Originally published in Mexico in 1943, Aub wrote Field of Honour in 1939, only a few years after the events depicted in the book. It is the first installment of a six-novel epic about the Spanish Civil War that Aub called The Magic Labyrinth. Between the writing and the publication, Aub had been imprisoned by the French, deported to a concentration camp in the Algerian Atlas Mountains to work on a railroad the French were building, and eventually escaped to Mexico where he fraternised with many Spanish intellectuals who also had fled into exile. He obtained Mexican citizenship but, as the Introduction by Ronald Fraser notes, he never felt "totally at home there." Aub was of the generation that came of age in 1927, which included Lorca, Buñuel, Dalí and several other artists and writers, all of whose works celebrated the brief Second Republic before the military coup and the ensuing civil war.

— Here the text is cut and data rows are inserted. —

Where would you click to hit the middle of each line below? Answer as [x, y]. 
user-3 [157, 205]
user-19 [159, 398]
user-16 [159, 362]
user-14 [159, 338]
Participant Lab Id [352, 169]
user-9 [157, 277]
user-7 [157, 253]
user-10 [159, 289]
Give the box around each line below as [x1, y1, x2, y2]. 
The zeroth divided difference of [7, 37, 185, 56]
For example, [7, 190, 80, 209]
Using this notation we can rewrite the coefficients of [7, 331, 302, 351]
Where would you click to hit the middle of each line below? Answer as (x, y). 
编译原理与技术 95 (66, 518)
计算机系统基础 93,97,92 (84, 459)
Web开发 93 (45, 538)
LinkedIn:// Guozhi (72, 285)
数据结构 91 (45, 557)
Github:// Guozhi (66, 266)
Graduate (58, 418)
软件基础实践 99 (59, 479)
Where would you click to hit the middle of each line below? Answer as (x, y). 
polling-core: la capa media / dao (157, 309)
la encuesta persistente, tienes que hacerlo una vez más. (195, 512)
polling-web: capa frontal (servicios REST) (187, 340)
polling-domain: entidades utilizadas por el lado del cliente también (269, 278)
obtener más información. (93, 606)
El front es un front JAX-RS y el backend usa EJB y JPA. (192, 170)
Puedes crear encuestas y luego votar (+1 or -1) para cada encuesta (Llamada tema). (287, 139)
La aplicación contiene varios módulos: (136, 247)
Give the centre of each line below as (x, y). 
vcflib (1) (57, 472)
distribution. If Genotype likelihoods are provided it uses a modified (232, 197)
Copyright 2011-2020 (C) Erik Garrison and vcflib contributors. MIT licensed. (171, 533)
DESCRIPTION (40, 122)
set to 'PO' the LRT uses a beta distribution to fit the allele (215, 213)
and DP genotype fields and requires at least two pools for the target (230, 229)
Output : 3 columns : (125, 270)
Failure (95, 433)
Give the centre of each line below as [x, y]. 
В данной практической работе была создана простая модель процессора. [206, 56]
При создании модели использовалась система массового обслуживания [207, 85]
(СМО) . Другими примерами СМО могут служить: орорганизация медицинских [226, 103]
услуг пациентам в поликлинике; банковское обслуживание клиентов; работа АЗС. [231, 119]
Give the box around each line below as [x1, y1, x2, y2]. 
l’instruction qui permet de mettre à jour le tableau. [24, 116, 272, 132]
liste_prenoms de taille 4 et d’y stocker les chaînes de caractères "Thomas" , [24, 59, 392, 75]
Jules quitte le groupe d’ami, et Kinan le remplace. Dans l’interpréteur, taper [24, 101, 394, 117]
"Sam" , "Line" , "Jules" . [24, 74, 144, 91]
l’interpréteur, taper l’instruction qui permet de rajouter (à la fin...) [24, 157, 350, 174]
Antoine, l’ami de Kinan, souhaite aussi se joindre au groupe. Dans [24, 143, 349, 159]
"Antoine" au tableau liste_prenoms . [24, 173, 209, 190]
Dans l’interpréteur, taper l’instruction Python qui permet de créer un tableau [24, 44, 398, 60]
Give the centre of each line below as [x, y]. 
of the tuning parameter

Aub wrote about "reality's impact on me and mine on reality." He considered Spain the "labyrinth" at the core of his books, and the stories represented "real" rather than imagined events. Fraser writes that "whatever he had experienced he used 'to write what I imagine.'"

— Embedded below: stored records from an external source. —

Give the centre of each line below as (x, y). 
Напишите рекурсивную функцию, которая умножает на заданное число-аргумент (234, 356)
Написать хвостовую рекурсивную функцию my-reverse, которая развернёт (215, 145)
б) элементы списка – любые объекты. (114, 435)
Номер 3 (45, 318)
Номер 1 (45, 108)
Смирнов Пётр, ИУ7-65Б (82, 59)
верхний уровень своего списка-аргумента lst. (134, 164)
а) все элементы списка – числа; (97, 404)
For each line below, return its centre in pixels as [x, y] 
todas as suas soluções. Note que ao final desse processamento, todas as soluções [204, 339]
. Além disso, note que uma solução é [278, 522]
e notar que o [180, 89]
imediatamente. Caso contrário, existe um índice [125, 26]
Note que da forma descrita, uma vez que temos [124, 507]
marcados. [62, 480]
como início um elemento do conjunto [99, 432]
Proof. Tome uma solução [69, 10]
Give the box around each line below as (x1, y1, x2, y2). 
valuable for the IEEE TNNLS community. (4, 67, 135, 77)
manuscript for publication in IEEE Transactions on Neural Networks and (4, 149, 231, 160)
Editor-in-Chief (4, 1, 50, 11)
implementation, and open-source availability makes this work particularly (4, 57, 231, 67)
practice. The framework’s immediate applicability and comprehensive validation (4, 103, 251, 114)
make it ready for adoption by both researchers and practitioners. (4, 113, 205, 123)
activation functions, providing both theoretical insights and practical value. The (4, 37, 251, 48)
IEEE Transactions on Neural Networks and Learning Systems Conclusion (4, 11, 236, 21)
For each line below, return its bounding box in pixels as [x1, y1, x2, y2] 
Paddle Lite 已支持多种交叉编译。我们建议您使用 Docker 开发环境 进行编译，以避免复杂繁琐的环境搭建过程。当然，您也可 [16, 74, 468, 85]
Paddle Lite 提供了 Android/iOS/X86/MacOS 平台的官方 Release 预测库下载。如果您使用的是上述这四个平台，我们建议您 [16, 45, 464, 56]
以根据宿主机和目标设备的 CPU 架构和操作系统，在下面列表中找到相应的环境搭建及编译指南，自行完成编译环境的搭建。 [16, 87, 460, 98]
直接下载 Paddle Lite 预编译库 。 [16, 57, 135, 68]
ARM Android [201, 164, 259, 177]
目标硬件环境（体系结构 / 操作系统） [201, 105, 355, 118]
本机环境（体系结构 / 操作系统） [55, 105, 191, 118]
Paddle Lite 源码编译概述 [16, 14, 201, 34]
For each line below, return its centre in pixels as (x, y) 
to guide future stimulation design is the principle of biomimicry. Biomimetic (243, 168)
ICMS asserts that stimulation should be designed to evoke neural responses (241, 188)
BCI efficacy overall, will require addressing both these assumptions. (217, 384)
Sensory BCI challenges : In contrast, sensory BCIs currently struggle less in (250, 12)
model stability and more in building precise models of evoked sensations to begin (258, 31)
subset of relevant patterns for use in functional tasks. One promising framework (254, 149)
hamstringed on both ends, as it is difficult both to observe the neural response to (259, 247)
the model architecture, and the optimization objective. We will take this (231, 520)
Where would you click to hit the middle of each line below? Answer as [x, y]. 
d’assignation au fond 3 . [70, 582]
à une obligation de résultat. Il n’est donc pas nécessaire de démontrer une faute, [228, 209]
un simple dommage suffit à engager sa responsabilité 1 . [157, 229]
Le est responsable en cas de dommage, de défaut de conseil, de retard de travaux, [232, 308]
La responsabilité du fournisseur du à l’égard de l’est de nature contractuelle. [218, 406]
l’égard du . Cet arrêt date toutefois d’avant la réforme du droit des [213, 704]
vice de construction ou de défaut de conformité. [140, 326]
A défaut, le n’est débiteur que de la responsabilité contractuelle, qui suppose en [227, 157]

Field of Honour follows Rafael López Serrador from his rural village to the provincial capital Castellon, and then to Barcelona in the years leading up to the start of the Civil War in July 1936. Along the way, the naive, ill-prepared youth immerses himself in the seething politics of the day. Serrador learns from everyone: idealist, individualist, revolutionary, reactionary. He associates with anarchists, falangists, communists, pimps, whores, Carlists -- in short, the men and women who represented all the competing forces in Spain that eventually tore the country apart and set the stage for Franco's dictatorship.

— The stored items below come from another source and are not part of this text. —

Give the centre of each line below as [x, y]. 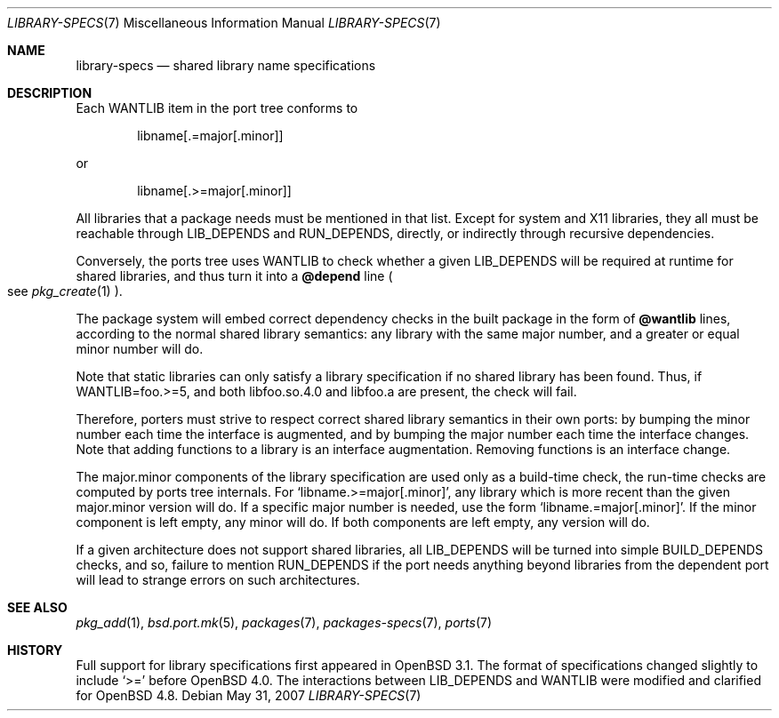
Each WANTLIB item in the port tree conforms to [217, 108]
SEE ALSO [37, 607]
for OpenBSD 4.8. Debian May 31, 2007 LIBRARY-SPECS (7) [249, 695]
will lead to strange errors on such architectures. [218, 580]
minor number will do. [140, 349]
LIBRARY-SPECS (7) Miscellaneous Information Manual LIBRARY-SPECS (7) [224, 23]
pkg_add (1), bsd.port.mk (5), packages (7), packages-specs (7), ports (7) [284, 622]
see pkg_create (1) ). [65, 291]

Fraser also points out that "by literary inclination, Aub was a dramatist -- in which individuals' hopes, doubts, determinations, and despair are expressed, often with a bitter, ironic thrust." The playwright's touch is obvious. Much of the action of the novel is presented in dialog between the various characters. These long but vivid scenes reminded me of the heady days of my youth when we gathered for hours of political argument, cultural awareness, debate and polemics. Similarly, Aub's characters play word games with one another. They use puns, puzzles, poetry, and dogma in their matches of wit and ideology. They argue in the smoky bars and dimly lit streets about the class struggle, nationalism and internationalism, the Russian Revolution and the Spanish monarchy. Aub skillfully sets the scene (there also are paragraphs and paragraphs of description) -- he wants us to see, smell and feel the Barcelona he knew and obviously loved, the Barcelona on the verge of exploding, a cauldron of boiling humanity yearning to create a destiny and a future. When the explosion finally occurs, it is more shocking and abrupt than any of them anticipated, and much more definite.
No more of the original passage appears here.